Crispin’s brows rose. “For what purpose?”

“There is more here than you know,” she whispered and jumped when a distant step in the gallery echoed. Her rounded eyes searched the shadows. “Not here. Where can I come to speak with you?”

“My lodgings. On the Shambles above a tinker shop. Anyone can tell you which it is.”

“An hour’s time, then.”

She stepped away but he stopped her with a light touch to her sleeve. “It was Master Walcote who hired me. I do not think—”

Her mouth hardened. “Loyal, are you? Good. I can use a loyal man. One I can trust.”

“Very well. My fee is—”

“I don’t care what your fee is.” She glared at him one last time before she wheeled and hurried into the shadows of shuddering tapestries and flickering rushlights.

He watched her shapely form depart and recalled the sight of her breasts from the previous night. A wash of heat warmed his face.
Jesu, Crispin. Is quim all you can think about when her husband lies dead in the next room?

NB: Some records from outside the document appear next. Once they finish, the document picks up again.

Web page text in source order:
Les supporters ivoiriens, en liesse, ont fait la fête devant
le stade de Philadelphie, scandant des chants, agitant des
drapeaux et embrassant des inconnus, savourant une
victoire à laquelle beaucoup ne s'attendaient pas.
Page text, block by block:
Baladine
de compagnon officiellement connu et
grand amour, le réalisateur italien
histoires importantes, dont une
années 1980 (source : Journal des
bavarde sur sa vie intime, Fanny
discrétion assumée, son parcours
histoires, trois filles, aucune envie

He walked slowly back into the solar and approached a thoughtful Wynchecombe.

“This is a puzzle,” said the sheriff. “The solar was locked from the inside.”

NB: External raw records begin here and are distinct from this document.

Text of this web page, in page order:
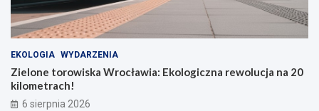
EKOLOGIA WYDARZENIA
Zielone torowiska Wrocławia: Ekologiczna rewolucja na 20
kilometrach!
6 sierpnia 2026
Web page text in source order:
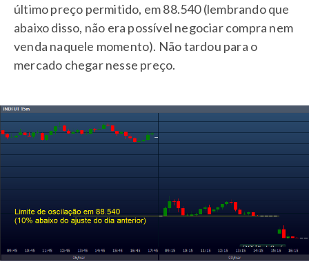
último preço permitido, em 88.540 (lembrando que
abaixo disso, não era possível negociar compra nem
venda naquele momento). Não tardou para o
mercado chegar nesse preço.

“Yes. And the casement is also untouched.”

“Then how the hell did the murderer get in or out?”

“Perhaps he was invited in.”

“But how did he get out?”


That
is the puzzle,” Crispin agreed. He walked to the cold hearth and stepped into the gray ashes. Bracing his hands against the inside of the flue, he looked up the chimney.

The sheriff snorted. “Do you think he took to the air?”

“A rope would do. But it looks too narrow for a man. Give me a boost.”


What
did you say?”

Crispin sighed. Distraction made him forget he was no longer Wynchecombe’s better. “I beg your pardon, my lord.” He made only a slight bow.

Wynchecombe smirked. “William. Help him.”

William smiled and sauntered toward Crispin who took a cautionary step back into the hearth. “What troubles you?” said William, opening and closing his large hands. “Don’t you want my help?” William crouched and made a stirrup with his interlaced hands. “Go on,” he urged with a chuckle. The big man’s fat fingers made a solid step. “Give us your foot. Or do you fear me?”

Crispin had been on the wrong side of William before, and he recalled very well how solid those hands could be. He took a deep breath and placed his foot on William’s palms and pushed himself up, balancing his legs across the chimney’s opening. He reached for a handhold but found little he could easily grip. The stones radiated warmth, and his nose filled with the stench of smoke. Creosote crumbled and broke off under his groping fingers. He found he could not stand up straight. At his shoulders the chimney narrowed with barely room for his head. He looked up and saw sky but no room for a man to shimmy up the passage.

When he jumped back down into the room, William laughed.

“What’s so damned funny?”

“You,” said William. “You look like a Moor.”

He looked down at his hands covered in black soot and imagined his face looked little better.

“You there!” said the sheriff to Adam. “Get him a basin and water.”

Adam moved to comply. Crispin swore at the state of his clothes.

“Never mind that,” said Wynchecombe. “What about this body? Stabbed five, six times.”

“Not just the back,” said Crispin. “He was stabbed on the chest as well. Look here.”

The sheriff bent over. A small jagged tear of the cloth at the collar, and a thin strand of blood were all that indicated a wound. “That?” Wynchecombe delicately pulled the cloth aside to examine the small puncture. “This did no damage.”

Adam returned and set the basin and jug on the sideboard. Crispin tried to push up his sleeves with his forearms and hoped the servant would help him, but Adam refused to look in his direction. With a muttered curse, Crispin managed, and cleaned his hands and face with the water, soap cake, and towel. He brushed at his clothes with the towel and finally tossed the cloth aside.

He crouched beside the body. “Walcote was stabbed in the back first.” He turned the corpse slightly, lifting him from the floor. “See. Most of the blood is here. Probably breathing his last when he hit the floor. Now look at his arms.” He lifted the closest one and showed the palms and sleeves.

“Nothing,” said the sheriff.

“Precisely. Nothing. If he struggled, his sleeves and palms would most assuredly be slashed and bloodied. He was in no fit state when the attacker came at him from the front.”